*** Opening Source material ***

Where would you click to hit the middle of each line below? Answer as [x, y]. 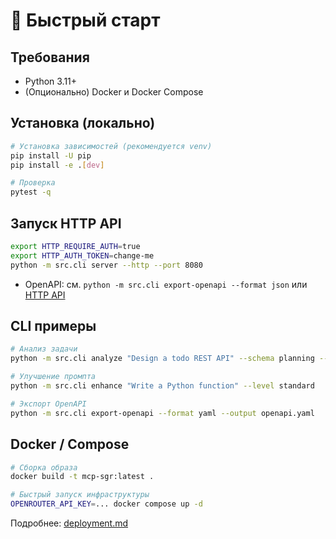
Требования [50, 57]
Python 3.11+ [51, 81]
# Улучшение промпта [53, 377]
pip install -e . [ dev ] [57, 165]
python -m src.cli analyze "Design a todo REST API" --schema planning [162, 359]
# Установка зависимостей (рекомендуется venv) [111, 146]
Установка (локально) [83, 123]
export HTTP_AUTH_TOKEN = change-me [82, 255]
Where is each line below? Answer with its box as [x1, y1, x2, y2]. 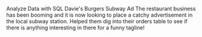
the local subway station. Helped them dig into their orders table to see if [6, 18, 187, 24]
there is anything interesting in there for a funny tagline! [6, 24, 145, 31]
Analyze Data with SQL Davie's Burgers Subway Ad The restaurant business [6, 5, 196, 12]
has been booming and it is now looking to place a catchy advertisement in [6, 11, 193, 18]
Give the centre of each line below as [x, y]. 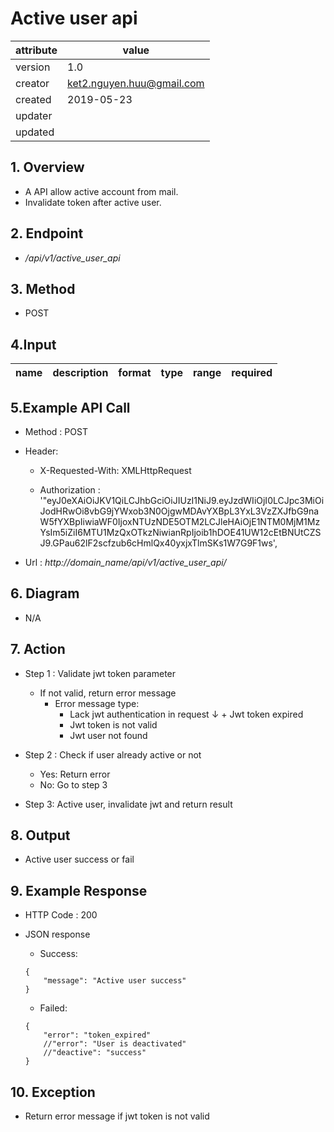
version [33, 67]
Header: [41, 451]
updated [35, 132]
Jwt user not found [108, 735]
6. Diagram [45, 593]
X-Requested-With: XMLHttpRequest [115, 470]
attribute [36, 50]
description [80, 373]
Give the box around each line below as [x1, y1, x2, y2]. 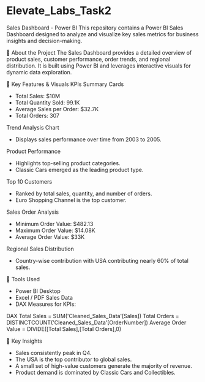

*** Closing Source material ***

Verbatim output of the entries is required, with each image left out.

Result of this task:
Where would you click to hit the middle of each line below? Answer as [x, y]. 
Требования [50, 57]
Python 3.11+ [51, 81]
# Улучшение промпта [53, 377]
pip install -e . [ dev ] [57, 165]
python -m src.cli analyze "Design a todo REST API" --schema planning [162, 359]
# Установка зависимостей (рекомендуется venv) [111, 146]
Установка (локально) [83, 123]
export HTTP_AUTH_TOKEN = change-me [82, 255]
Where is each line below? Answer with its box as [x1, y1, x2, y2]. 
the local subway station. Helped them dig into their orders table to see if [6, 18, 187, 24]
there is anything interesting in there for a funny tagline! [6, 24, 145, 31]
Analyze Data with SQL Davie's Burgers Subway Ad The restaurant business [6, 5, 196, 12]
has been booming and it is now looking to place a catchy advertisement in [6, 11, 193, 18]
Give the centre of each line below as [x, y]. 
version [33, 67]
Header: [41, 451]
updated [35, 132]
Jwt user not found [108, 735]
6. Diagram [45, 593]
X-Requested-With: XMLHttpRequest [115, 470]
attribute [36, 50]
description [80, 373]
Give the box around each line below as [x1, y1, x2, y2]. 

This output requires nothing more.